YOUR ASSIGNMENT
None of the images should appear in your copy. Transcribe the data in full.

TASK INPUT
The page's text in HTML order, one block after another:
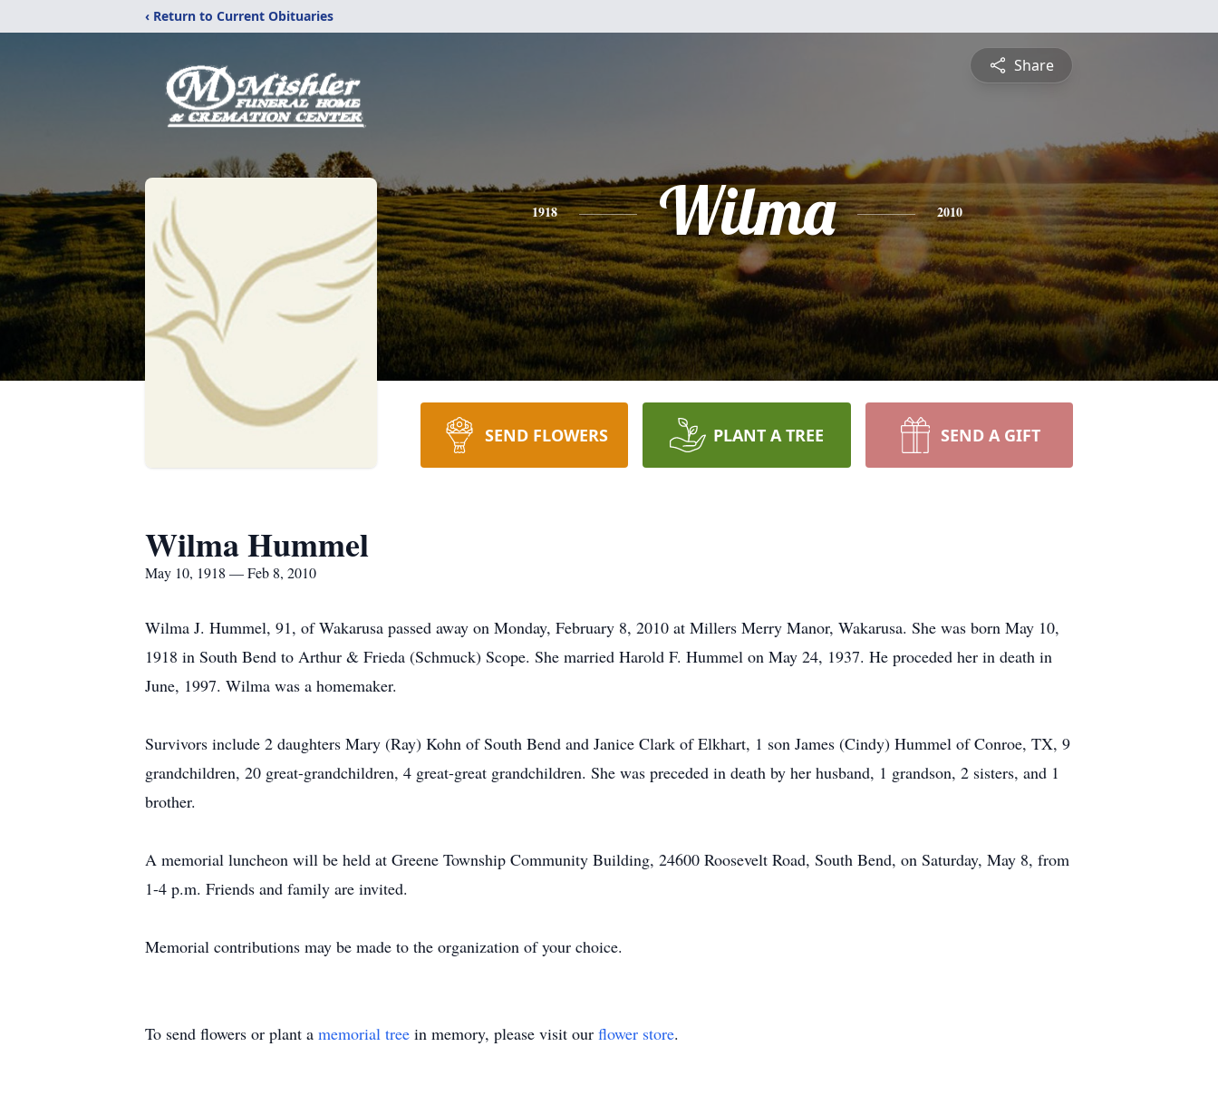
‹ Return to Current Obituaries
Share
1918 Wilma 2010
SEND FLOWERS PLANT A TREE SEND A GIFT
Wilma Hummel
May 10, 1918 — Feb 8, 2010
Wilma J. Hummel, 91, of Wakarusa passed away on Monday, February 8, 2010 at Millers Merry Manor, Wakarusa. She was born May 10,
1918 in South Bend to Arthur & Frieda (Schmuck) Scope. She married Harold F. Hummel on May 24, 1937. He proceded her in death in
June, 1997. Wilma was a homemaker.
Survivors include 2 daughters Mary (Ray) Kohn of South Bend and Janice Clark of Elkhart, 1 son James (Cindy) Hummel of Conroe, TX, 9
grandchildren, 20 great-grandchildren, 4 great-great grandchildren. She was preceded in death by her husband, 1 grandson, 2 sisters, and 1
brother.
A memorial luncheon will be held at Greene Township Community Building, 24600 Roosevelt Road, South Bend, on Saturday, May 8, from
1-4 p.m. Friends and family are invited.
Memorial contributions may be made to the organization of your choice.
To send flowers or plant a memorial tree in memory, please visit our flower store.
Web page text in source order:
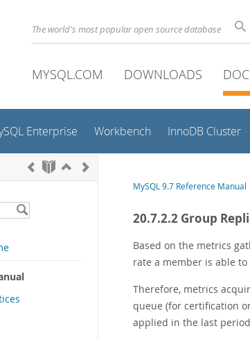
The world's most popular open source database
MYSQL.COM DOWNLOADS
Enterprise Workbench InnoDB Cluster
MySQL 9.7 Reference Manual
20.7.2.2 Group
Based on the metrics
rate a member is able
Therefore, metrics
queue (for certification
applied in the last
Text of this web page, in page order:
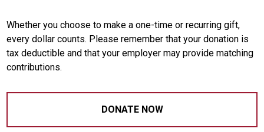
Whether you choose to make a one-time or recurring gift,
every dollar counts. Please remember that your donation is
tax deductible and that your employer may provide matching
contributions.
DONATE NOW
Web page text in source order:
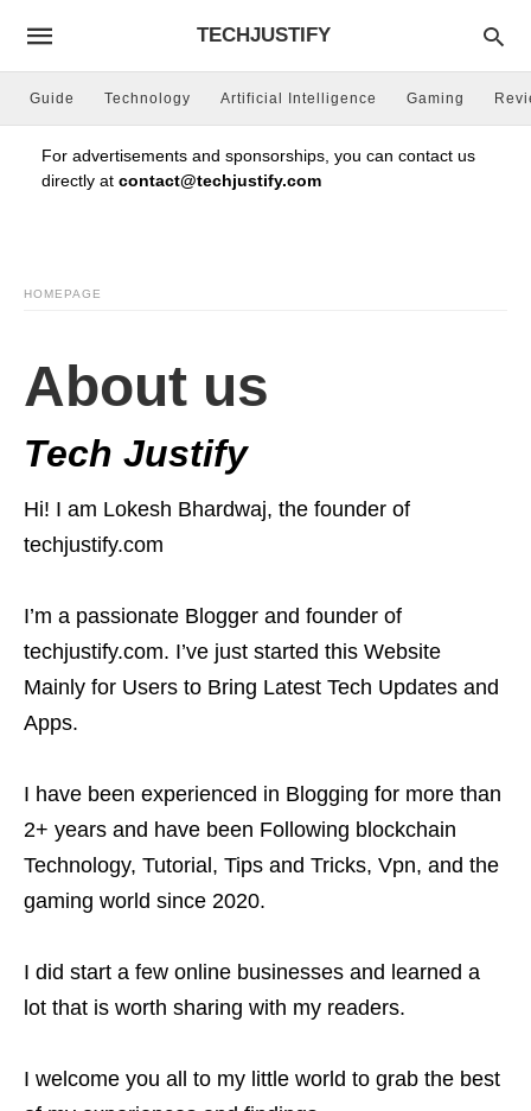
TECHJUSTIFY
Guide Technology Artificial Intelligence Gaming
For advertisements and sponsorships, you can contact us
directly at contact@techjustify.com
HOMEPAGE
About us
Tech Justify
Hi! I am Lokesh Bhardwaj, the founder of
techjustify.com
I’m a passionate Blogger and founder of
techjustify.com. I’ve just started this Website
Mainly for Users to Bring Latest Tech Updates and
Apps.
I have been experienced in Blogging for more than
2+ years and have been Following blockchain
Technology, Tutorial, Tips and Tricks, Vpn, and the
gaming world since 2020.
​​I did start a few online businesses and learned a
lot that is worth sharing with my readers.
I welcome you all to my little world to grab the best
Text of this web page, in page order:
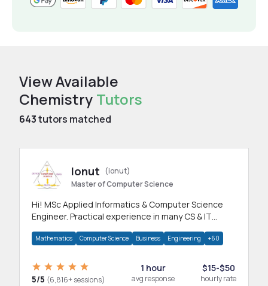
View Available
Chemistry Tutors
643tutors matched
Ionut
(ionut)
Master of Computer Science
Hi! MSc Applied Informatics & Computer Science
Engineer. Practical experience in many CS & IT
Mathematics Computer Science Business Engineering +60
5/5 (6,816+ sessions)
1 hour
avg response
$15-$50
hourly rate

ANSWER
The page's text in HTML order, one block after another:
‹ Return to Current Obituaries
Share
1918 Wilma 2010
SEND FLOWERS PLANT A TREE SEND A GIFT
Wilma Hummel
May 10, 1918 — Feb 8, 2010
Wilma J. Hummel, 91, of Wakarusa passed away on Monday, February 8, 2010 at Millers Merry Manor, Wakarusa. She was born May 10,
1918 in South Bend to Arthur & Frieda (Schmuck) Scope. She married Harold F. Hummel on May 24, 1937. He proceded her in death in
June, 1997. Wilma was a homemaker.
Survivors include 2 daughters Mary (Ray) Kohn of South Bend and Janice Clark of Elkhart, 1 son James (Cindy) Hummel of Conroe, TX, 9
grandchildren, 20 great-grandchildren, 4 great-great grandchildren. She was preceded in death by her husband, 1 grandson, 2 sisters, and 1
brother.
A memorial luncheon will be held at Greene Township Community Building, 24600 Roosevelt Road, South Bend, on Saturday, May 8, from
1-4 p.m. Friends and family are invited.
Memorial contributions may be made to the organization of your choice.
To send flowers or plant a memorial tree in memory, please visit our flower store.
Web page text in source order:
The world's most popular open source database
MYSQL.COM DOWNLOADS
Enterprise Workbench InnoDB Cluster
MySQL 9.7 Reference Manual
20.7.2.2 Group
Based on the metrics
rate a member is able
Therefore, metrics
queue (for certification
applied in the last
Text of this web page, in page order:
Whether you choose to make a one-time or recurring gift,
every dollar counts. Please remember that your donation is
tax deductible and that your employer may provide matching
contributions.
DONATE NOW
Web page text in source order:
TECHJUSTIFY
Guide Technology Artificial Intelligence Gaming
For advertisements and sponsorships, you can contact us
directly at contact@techjustify.com
HOMEPAGE
About us
Tech Justify
Hi! I am Lokesh Bhardwaj, the founder of
techjustify.com
I’m a passionate Blogger and founder of
techjustify.com. I’ve just started this Website
Mainly for Users to Bring Latest Tech Updates and
Apps.
I have been experienced in Blogging for more than
2+ years and have been Following blockchain
Technology, Tutorial, Tips and Tricks, Vpn, and the
gaming world since 2020.
​​I did start a few online businesses and learned a
lot that is worth sharing with my readers.
I welcome you all to my little world to grab the best
Text of this web page, in page order:
View Available
Chemistry Tutors
643tutors matched
Ionut
(ionut)
Master of Computer Science
Hi! MSc Applied Informatics & Computer Science
Engineer. Practical experience in many CS & IT
Mathematics Computer Science Business Engineering +60
5/5 (6,816+ sessions)
1 hour
avg response
$15-$50
hourly rate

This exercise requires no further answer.